By comparison, about 420,000 Americans died in World War II.
The limited data from China is discouraging. Its epidemic has been halted — for the moment — and virtually everyone infected in its first wave has died or recovered.
China has officially reported about 83,000 cases and 4,632 deaths, which is a fatality rate of over 5%. The Trump administration has questioned the figures but has not produced more accurate ones.
Fatality rates depend heavily on how overwhelmed hospitals get and what percentage of cases are tested. China’s estimated death rate was 17% in the first week of January, when Wuhan was in chaos, according to a Center for Evidence-Based Medicine report, but only 0.7% by late February.
In this country, hospitals in several cities, including New York, came to the brink of chaos. Officials in both Wuhan and New York had to revise their death counts upward last week when they realized that many people had died at home of COVID-19, strokes, heart attacks or other causes, or because ambulances never came for them.
In fast-moving epidemics, far more victims pour into hospitals or die at home than doctors can test; at the same time, the mildly ill or asymptomatic never get tested.

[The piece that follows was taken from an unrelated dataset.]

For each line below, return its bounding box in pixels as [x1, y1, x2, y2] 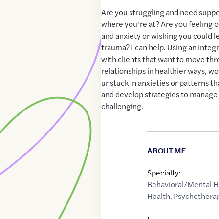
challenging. [101, 100, 144, 112]
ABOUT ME [147, 145, 186, 156]
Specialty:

Those two factors distort the true fatality rate in opposite ways. If you don’t know how many people are infected, you don’t know how deadly a virus is.
Only when tens of thousands of antibody tests are done will we know how many silent carriers there may be in the U.S. The CDC has suggested it might be 25% of those who test positive. Researchers in Iceland said it might be double that.
China is also revising its own estimates. In February, a major study concluded that only 1% of cases in Wuhan were asymptomatic. New research says perhaps 60% were. Our knowledge gaps are still wide enough to make epidemiologists weep.
“All models are just models,” Dr. Anthony S. Fauci, science adviser to the White House coronavirus task force, has said. “When you get new data, you change them.”
There may be good news buried in this inconsistency: The virus may also be mutating to cause fewer symptoms. In the movies, viruses become more deadly. In reality, they usually become less so, because asymptomatic strains reach more hosts. Even the 1918 Spanish flu virus eventually faded into the seasonal H1N1 flu.
At the moment, however, we do not know exactly how transmissible or lethal the virus is. But refrigerated trucks parked outside hospitals tell us all we need to know: It is far worse than a bad flu season.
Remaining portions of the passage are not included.